Working data:
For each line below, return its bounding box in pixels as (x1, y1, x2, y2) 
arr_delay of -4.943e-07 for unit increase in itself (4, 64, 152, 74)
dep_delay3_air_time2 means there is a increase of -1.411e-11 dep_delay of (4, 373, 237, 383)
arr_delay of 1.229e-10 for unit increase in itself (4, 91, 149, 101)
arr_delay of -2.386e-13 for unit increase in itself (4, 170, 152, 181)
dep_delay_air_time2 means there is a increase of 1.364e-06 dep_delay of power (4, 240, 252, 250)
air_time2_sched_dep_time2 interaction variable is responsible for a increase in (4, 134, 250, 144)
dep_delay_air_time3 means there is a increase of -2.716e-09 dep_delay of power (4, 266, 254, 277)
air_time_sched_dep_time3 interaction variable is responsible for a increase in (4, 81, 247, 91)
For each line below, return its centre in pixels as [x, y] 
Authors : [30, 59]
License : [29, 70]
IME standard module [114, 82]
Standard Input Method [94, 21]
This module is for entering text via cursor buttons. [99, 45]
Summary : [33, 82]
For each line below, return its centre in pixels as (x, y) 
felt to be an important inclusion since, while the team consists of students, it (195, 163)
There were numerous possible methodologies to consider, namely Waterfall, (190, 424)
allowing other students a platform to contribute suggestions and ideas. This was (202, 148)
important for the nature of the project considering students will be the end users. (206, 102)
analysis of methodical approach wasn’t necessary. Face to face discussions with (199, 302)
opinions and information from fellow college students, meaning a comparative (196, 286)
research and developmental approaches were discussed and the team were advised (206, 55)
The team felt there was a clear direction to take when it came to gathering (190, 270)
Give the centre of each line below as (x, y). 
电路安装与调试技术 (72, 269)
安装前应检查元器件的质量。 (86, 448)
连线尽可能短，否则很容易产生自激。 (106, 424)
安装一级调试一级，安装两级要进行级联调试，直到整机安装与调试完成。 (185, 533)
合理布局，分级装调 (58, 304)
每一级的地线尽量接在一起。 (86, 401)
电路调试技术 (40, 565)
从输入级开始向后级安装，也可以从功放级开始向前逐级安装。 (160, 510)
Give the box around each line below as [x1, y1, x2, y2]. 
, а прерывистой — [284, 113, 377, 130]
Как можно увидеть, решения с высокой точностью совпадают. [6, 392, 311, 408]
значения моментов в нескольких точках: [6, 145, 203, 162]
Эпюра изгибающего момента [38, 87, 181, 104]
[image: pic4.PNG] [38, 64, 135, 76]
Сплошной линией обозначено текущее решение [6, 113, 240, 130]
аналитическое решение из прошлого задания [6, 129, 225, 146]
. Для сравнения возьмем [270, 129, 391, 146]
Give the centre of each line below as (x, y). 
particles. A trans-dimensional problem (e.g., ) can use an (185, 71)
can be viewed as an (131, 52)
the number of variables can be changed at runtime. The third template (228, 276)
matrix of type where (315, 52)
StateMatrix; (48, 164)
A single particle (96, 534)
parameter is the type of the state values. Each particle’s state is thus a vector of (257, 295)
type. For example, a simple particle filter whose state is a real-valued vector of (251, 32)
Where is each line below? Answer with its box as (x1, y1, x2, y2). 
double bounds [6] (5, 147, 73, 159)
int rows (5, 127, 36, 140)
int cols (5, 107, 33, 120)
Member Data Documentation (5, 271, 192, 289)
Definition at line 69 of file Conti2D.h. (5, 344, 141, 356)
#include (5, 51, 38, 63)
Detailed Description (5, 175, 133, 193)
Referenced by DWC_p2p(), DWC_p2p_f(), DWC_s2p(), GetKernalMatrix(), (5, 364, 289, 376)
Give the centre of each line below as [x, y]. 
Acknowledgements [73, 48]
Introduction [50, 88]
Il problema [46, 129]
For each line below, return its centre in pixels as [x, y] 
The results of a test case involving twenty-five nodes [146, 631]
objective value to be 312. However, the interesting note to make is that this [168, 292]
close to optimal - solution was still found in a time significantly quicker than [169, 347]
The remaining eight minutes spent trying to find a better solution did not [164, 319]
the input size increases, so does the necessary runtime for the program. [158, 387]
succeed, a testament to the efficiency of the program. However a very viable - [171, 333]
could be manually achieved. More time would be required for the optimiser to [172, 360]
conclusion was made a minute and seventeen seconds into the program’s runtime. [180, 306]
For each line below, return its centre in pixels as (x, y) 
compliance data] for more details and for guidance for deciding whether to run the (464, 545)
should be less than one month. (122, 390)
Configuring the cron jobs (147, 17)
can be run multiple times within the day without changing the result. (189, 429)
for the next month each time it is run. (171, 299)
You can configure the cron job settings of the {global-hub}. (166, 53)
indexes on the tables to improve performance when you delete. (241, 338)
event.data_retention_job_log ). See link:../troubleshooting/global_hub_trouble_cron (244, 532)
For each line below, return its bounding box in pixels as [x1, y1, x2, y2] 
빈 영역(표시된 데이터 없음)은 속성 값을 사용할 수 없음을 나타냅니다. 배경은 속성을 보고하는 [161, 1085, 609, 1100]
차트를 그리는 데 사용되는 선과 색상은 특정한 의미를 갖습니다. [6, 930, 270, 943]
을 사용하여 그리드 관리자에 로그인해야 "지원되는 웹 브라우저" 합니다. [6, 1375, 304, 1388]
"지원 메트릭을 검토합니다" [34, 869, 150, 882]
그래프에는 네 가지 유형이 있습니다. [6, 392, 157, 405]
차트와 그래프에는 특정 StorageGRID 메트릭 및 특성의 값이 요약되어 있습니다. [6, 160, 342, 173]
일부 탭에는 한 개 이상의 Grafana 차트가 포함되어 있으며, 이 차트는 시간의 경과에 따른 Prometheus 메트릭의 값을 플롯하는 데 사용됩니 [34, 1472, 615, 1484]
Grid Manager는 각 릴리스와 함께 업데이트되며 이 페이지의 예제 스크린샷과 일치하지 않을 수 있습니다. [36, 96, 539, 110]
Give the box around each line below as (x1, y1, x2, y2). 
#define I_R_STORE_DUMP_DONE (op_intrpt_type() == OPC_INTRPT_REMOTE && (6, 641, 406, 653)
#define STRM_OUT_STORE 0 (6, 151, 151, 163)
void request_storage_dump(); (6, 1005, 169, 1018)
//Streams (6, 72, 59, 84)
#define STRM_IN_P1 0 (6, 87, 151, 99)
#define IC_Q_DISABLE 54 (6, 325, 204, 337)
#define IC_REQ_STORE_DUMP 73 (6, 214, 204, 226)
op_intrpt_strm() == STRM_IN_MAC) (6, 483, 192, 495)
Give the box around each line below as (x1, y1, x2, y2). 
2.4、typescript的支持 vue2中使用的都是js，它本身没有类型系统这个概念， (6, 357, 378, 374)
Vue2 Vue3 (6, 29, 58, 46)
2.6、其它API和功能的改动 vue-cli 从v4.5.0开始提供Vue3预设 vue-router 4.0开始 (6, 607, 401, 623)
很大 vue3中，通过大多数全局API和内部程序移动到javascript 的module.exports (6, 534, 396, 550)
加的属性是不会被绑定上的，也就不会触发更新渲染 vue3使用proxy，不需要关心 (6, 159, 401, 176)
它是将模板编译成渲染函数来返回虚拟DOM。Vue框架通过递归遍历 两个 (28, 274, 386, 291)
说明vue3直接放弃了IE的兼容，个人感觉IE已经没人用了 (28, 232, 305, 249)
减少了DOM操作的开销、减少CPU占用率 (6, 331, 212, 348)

Try it: Lines holding the string "vector": find them in the listing above and copy each one.

Task answer:
parameter is the type of the state values. Each particle’s state is thus a vector of (257, 295)
type. For example, a simple particle filter whose state is a real-valued vector of (251, 32)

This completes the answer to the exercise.